» **TASK PROMPT**
The answer consists solely of the lines running from the one with "is small but looks bright." through the final line below, transcribed exactly and without any pictures.

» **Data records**

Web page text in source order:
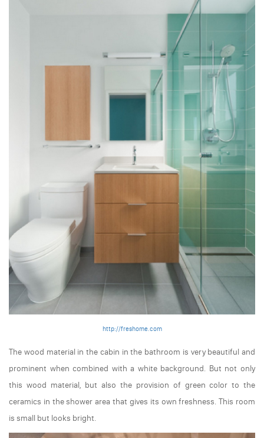
http://freshome.com
The wood material in the cabin in the bathroom is very beautiful and
prominent when combined with a white background. But not only
this wood material, but also the provision of green color to the
ceramics in the shower area that gives its own freshness. This room
is small but looks bright.
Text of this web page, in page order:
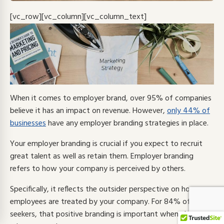
[vc_row][vc_column][vc_column_text]
When it comes to employer brand, over 95% of companies
believe it has an impact on revenue. However,only 44% of
businesseshave any employer branding strategies in place.
Your employer branding is crucial if you expect to recruit
great talent as well as retain them.Employer branding
refers to how your company is perceived by others.
Specifically, it reflects the outsider perspective on how
employees are treated by your company.For84% of job
seekers, that positive branding is important when choosing
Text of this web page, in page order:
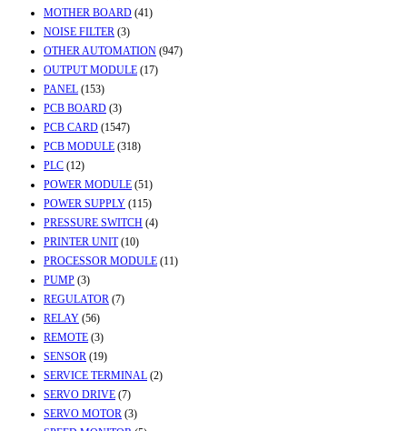
MOTHER BOARD (41)
NOISE FILTER (3)
OTHER AUTOMATION (947)
OUTPUT MODULE (17)
PANEL (153)
PCB BOARD (3)
PCB CARD (1547)
PCB MODULE (318)
PLC (12)
POWER MODULE (51)
POWER SUPPLY (115)
PRESSURE SWITCH (4)
PRINTER UNIT (10)
PROCESSOR MODULE (11)
PUMP (3)
REGULATOR (7)
RELAY (56)
REMOTE (3)
SENSOR (19)
SERVICE TERMINAL (2)
SERVO DRIVE (7)
SERVO MOTOR (3)
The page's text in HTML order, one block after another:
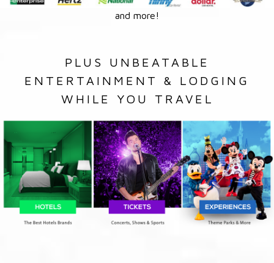
and more!
PLUS UNBEATABLE
ENTERTAINMENT & LODGING
WHILE YOU TRAVEL

» **RESPONSE TO THE TASK**
is small but looks bright.
Text of this web page, in page order:
[vc_row][vc_column][vc_column_text]
When it comes to employer brand, over 95% of companies
believe it has an impact on revenue. However,only 44% of
businesseshave any employer branding strategies in place.
Your employer branding is crucial if you expect to recruit
great talent as well as retain them.Employer branding
refers to how your company is perceived by others.
Specifically, it reflects the outsider perspective on how
employees are treated by your company.For84% of job
seekers, that positive branding is important when choosing
Text of this web page, in page order:
MOTHER BOARD (41)
NOISE FILTER (3)
OTHER AUTOMATION (947)
OUTPUT MODULE (17)
PANEL (153)
PCB BOARD (3)
PCB CARD (1547)
PCB MODULE (318)
PLC (12)
POWER MODULE (51)
POWER SUPPLY (115)
PRESSURE SWITCH (4)
PRINTER UNIT (10)
PROCESSOR MODULE (11)
PUMP (3)
REGULATOR (7)
RELAY (56)
REMOTE (3)
SENSOR (19)
SERVICE TERMINAL (2)
SERVO DRIVE (7)
SERVO MOTOR (3)
The page's text in HTML order, one block after another:
and more!
PLUS UNBEATABLE
ENTERTAINMENT & LODGING
WHILE YOU TRAVEL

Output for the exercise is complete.